Description of the task
Among the entries that follow, find every line with the word "code" and copy it.

Material supplied
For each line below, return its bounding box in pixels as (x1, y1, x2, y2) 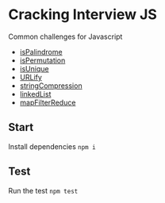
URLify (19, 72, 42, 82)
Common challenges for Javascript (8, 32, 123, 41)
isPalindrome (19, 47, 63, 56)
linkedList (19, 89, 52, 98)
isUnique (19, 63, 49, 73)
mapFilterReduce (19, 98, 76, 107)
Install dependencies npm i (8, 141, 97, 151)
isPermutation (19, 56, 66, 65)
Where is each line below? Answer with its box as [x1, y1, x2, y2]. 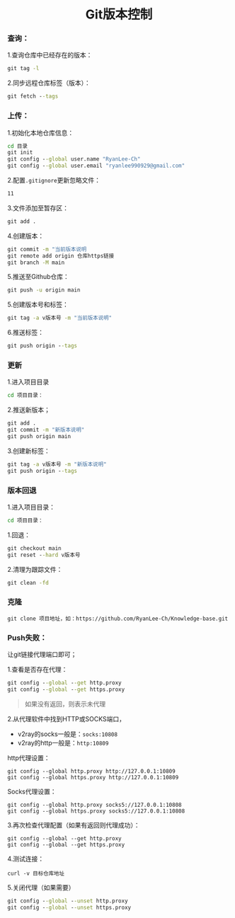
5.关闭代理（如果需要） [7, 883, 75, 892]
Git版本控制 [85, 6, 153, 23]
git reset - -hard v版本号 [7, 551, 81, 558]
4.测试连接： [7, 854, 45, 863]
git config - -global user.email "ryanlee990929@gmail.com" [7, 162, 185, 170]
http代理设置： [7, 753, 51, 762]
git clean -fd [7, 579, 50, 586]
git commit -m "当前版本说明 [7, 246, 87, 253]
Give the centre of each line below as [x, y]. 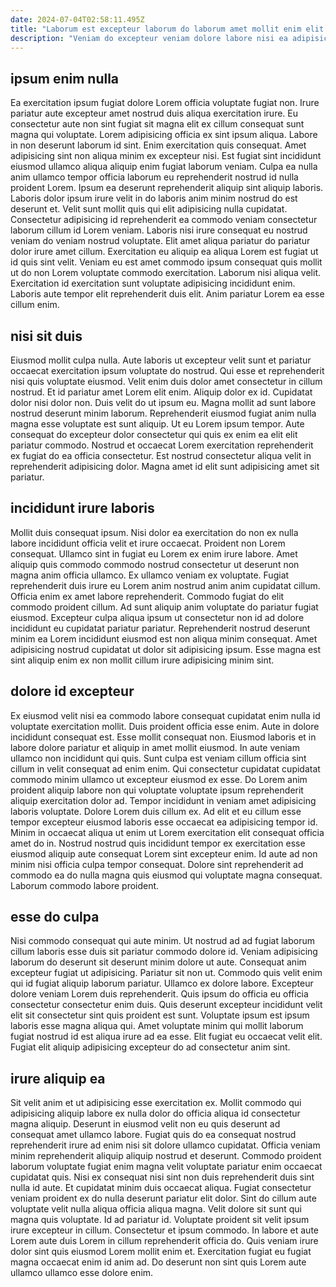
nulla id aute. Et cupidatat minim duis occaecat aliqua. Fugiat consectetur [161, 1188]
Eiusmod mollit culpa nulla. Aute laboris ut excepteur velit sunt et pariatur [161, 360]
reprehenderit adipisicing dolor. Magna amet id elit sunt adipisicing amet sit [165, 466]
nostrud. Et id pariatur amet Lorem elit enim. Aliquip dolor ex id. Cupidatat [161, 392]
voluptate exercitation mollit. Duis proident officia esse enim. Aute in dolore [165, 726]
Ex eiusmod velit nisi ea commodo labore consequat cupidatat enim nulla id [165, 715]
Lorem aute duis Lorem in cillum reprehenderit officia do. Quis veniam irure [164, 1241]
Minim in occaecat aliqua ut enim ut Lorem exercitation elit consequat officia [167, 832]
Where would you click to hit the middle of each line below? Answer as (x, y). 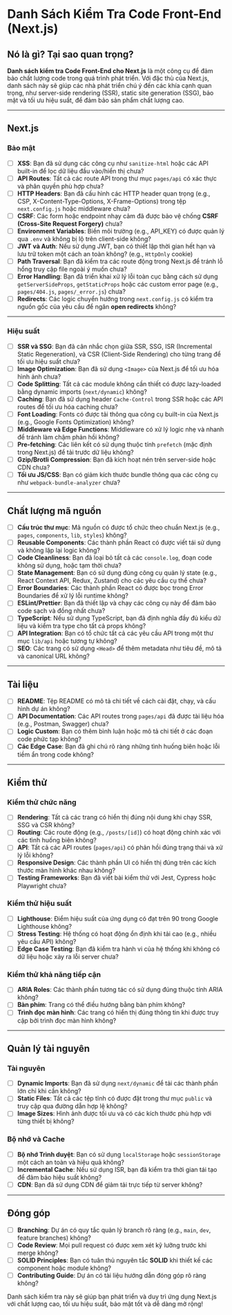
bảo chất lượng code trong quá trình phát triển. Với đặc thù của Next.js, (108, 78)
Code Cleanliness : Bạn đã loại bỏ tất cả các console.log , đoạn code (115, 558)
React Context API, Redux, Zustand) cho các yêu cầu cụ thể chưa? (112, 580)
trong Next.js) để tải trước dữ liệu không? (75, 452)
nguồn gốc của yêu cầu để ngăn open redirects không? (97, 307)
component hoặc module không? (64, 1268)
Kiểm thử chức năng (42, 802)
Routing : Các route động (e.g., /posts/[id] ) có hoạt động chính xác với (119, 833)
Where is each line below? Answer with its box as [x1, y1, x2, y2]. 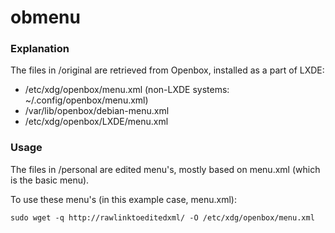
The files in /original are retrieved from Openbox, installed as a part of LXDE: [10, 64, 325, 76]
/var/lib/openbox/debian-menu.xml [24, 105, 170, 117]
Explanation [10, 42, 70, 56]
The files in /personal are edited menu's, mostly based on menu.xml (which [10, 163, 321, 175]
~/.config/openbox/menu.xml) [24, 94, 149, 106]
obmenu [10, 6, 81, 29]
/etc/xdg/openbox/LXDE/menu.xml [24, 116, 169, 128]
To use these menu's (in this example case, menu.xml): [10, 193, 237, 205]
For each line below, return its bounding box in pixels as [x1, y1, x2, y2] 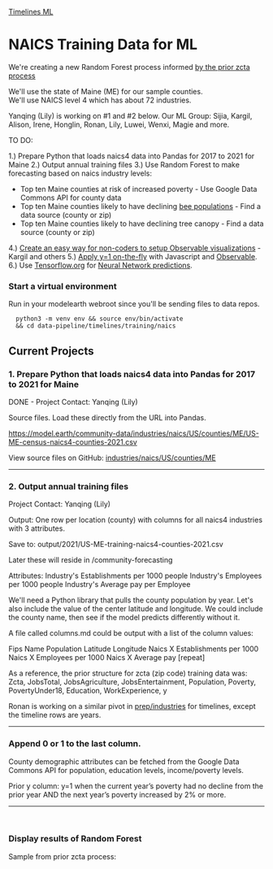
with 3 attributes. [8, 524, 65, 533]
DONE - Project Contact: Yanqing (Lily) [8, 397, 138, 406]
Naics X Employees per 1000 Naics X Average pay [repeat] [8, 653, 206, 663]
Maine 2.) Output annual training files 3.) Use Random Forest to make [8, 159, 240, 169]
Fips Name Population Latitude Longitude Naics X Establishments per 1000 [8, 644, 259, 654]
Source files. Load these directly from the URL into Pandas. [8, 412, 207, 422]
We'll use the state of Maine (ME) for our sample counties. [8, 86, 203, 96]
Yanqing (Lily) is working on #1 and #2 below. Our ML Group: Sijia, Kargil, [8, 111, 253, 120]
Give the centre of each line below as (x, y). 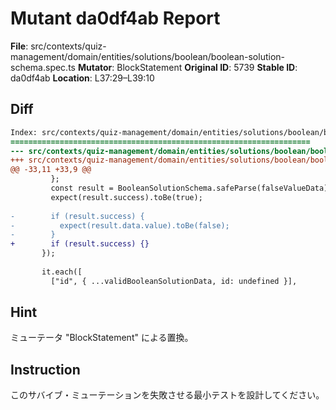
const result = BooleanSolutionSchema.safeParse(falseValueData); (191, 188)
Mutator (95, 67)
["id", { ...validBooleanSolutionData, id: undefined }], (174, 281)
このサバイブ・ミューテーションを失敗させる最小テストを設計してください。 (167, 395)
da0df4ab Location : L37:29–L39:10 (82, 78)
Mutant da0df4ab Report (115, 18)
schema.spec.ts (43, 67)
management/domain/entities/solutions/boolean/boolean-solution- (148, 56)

Solution for this problem
bảo chất lượng code trong quá trình phát triển. Với đặc thù của Next.js, (108, 78)
Code Cleanliness : Bạn đã loại bỏ tất cả các console.log , đoạn code (115, 558)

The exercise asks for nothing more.